The Pusapati clan claims descent from Madhavavarma, who led a Kshatriya colony into the Krishna Valley in the late 6th century. The members of the colony subsequently held important positions at the court of Golcanda.

The Pusapati chieftain Sitaram Chandra Raju received the villages of Kumili and Gundredu from Raghunath Krishna Dev of the Jeypore Estate. Viziaram Raju was appointed as an administrative minister of the Jeypore Estate by Ram Chandra Dev I and succeeded his father as the head of the clan in 1710. Viziaram Raju occupied a portion of the coastal territories of the Jeypore Estate under Vishwambhar Dev II and moved the capital of the estate from Potnuru to Vizianagaram in 1712; he named the capital town after himself. Viziaram Raju prompted the neighboring landowners (zamindars) to secede and gain independence from the Jeypore Estate. In 1757, Viziaram Raju formed an alliance with Marquis de Bussy-Castelnau, which allowed him to seize the capital of the rival landowner of Bobbili.

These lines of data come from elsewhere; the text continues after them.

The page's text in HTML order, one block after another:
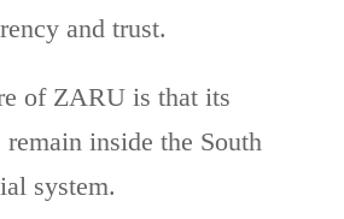
and trust.
of ZARU is that its
remain inside the South
system.
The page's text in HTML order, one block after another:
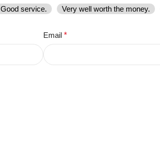
Good service. Very well worth the money.
Email *

Following Viziaram Raju, the Pusapati clan was led first by Ananda Raju and next by Viziaram Raju II, who was largely controlled by his half-brother Sitarama Raju. In 1761, Sitarama Raju attacked Parlakhemundi defeating its force and their Maratha allies further adding territory to the Vizianagaram Estate. In 1768, Viziaram Raju II claimed the right to hold and cultivate (patta) Kasipuram, Nandapur, Madgol, etc. with the support of and marking the increasing involvement of the British East India Company; this resulted in the dissatisfied landowners rising against Vizianagaram. As Viziaram Raju II was unable to make the requisite revenue collection payments, he was ordered to leave the district. He defied the orders, which resulted in the Battle of Padmanabham against the East India Company Madras Presidency forces led by Colonel Prendergast wherein Viziaram Raju II was defeated and slain.

Following the Battle of Padmanabham, Narayana Babu Raju was unable to quell the increasing revolts from the hill landowners, which ultimately led to further reductions of the Vizianagaram Estate. The successive chieftains Viziaram Gajapati Raju and Ananda Raju proved to be capable leaders and brought in a period of flourishing for the Vizianagaram Estate.

The Pusapatis obtained the title of Gajapati after the battle of Nandapur.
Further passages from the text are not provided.